■ EXERCISE AIM
The reply should hold only the lines below beginning at the one with "ftk_cairo.h depends on cairo.h (40, 546)" and ending at the one with "pixels as [x, y]", copied exactly, with every picture left out.

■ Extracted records
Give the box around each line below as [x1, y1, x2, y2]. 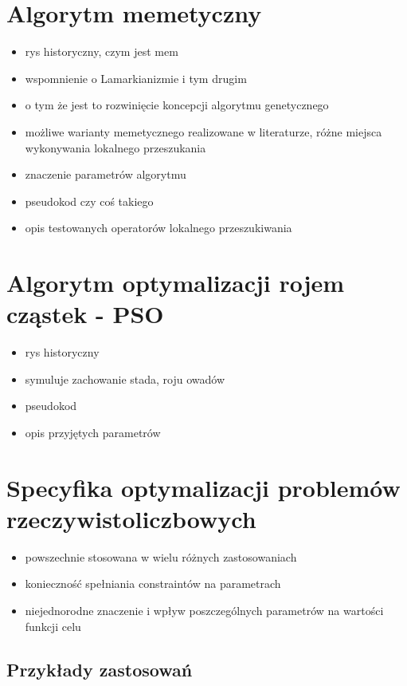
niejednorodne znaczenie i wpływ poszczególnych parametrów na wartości [25, 602, 384, 619]
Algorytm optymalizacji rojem [6, 266, 345, 299]
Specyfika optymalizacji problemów [6, 471, 401, 503]
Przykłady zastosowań [6, 656, 193, 681]
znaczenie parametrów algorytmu [25, 166, 186, 183]
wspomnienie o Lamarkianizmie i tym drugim [25, 69, 247, 86]
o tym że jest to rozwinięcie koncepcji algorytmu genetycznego [25, 97, 329, 113]
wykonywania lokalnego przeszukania [25, 139, 206, 156]
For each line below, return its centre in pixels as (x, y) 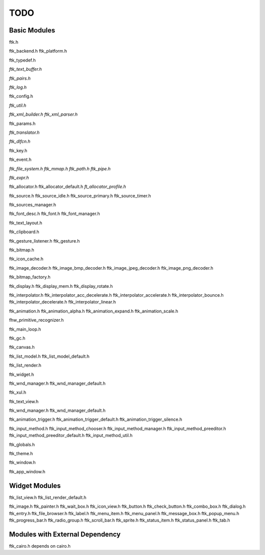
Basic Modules (32, 30)
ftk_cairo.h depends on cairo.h (40, 546)
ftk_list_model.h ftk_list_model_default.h (49, 356)
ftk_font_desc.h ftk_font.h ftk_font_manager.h (54, 214)
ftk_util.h (18, 105)
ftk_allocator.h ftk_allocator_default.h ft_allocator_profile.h (67, 186)
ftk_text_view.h (24, 401)
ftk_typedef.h (23, 60)
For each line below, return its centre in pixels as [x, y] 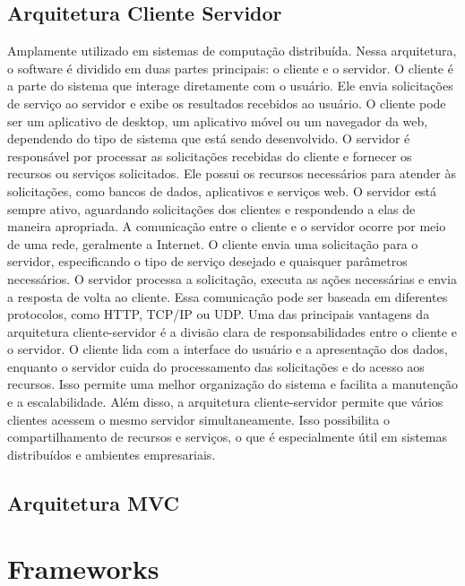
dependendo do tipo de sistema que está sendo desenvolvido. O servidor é [209, 138]
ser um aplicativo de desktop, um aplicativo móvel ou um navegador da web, [218, 121]
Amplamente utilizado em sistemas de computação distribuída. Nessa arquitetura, [232, 51]
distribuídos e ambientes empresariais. [112, 454]
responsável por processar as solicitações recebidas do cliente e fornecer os [210, 155]
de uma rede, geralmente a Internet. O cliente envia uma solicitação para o [213, 243]
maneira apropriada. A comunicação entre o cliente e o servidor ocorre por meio [227, 226]
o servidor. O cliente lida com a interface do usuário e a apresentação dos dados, [228, 349]

■ PROBLEM SOLUTION
ftk_cairo.h depends on cairo.h (40, 546)
ftk_list_model.h ftk_list_model_default.h (49, 356)
ftk_font_desc.h ftk_font.h ftk_font_manager.h (54, 214)
ftk_util.h (18, 105)
ftk_allocator.h ftk_allocator_default.h ft_allocator_profile.h (67, 186)
ftk_text_view.h (24, 401)
ftk_typedef.h (23, 60)
For each line below, return its centre in pixels as [x, y] 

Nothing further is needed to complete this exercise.